▸ What the task requires: Give back, word for word, every line from the one containing "professional interior designers" to the end of the listing, and nothing more.

▸ Provided information:
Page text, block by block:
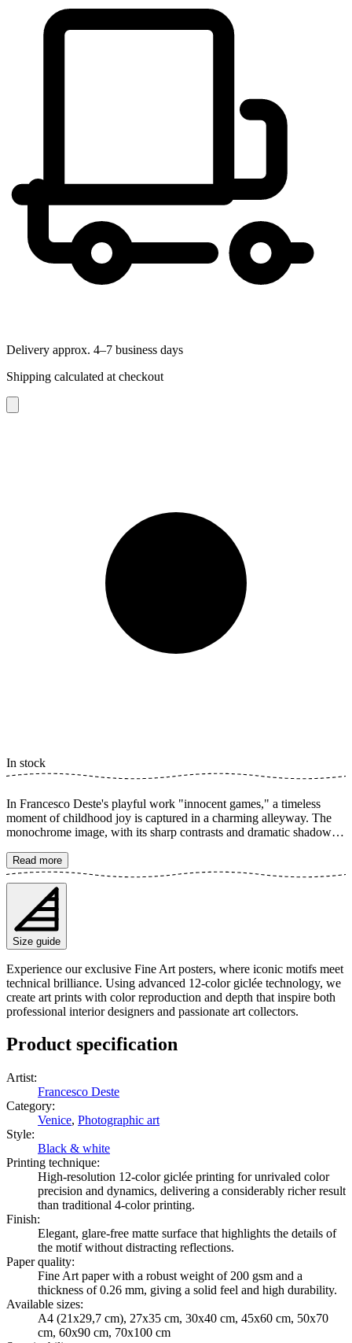
Delivery approx. 4–7 business days
Shipping calculated at checkout
In stock
In Francesco Deste's playful work "innocent games," a timeless
moment of childhood joy is captured in a charming alleyway. The
monochrome image, with its sharp contrasts and dramatic shadows,
freedom of play and the innocence of childhood. The poster is
available in multiple sizes and is printed on Fine Art paper 200 gsm
(80 lb) with Giclée printing using advanced 12-color technology.
Choose your desired poster size and add to cart. You can also
choose whether you want the print with or without a white margin.
Feel free to combine your order with a stylish frame as well!
Read more
Size guide
Experience our exclusive Fine Art posters, where iconic motifs meet
technical brilliance. Using advanced 12-color giclée technology, we
create art prints with color reproduction and depth that inspire both
professional interior designers and passionate art collectors.
Product specification
Artist:
Francesco Deste
Category:
Venice, Photographic art
Style:
Black & white
Printing technique:
High-resolution 12-color giclée printing for unrivaled color
precision and dynamics, delivering a considerably richer result
than traditional 4-color printing.
Finish:
Elegant, glare-free matte surface that highlights the details of
the motif without distracting reflections.
Paper quality:
Fine Art paper with a robust weight of 200 gsm and a
thickness of 0.26 mm, giving a solid feel and high durability.
Available sizes:
A4 (21x29,7 cm), 27x35 cm, 30x40 cm, 45x60 cm, 50x70
cm, 60x90 cm, 70x100 cm

▸ Finished exercise:
professional interior designers and passionate art collectors.
Product specification
Artist:
Francesco Deste
Category:
Venice, Photographic art
Style:
Black & white
Printing technique:
High-resolution 12-color giclée printing for unrivaled color
precision and dynamics, delivering a considerably richer result
than traditional 4-color printing.
Finish:
Elegant, glare-free matte surface that highlights the details of
the motif without distracting reflections.
Paper quality:
Fine Art paper with a robust weight of 200 gsm and a
thickness of 0.26 mm, giving a solid feel and high durability.
Available sizes:
A4 (21x29,7 cm), 27x35 cm, 30x40 cm, 45x60 cm, 50x70
cm, 60x90 cm, 70x100 cm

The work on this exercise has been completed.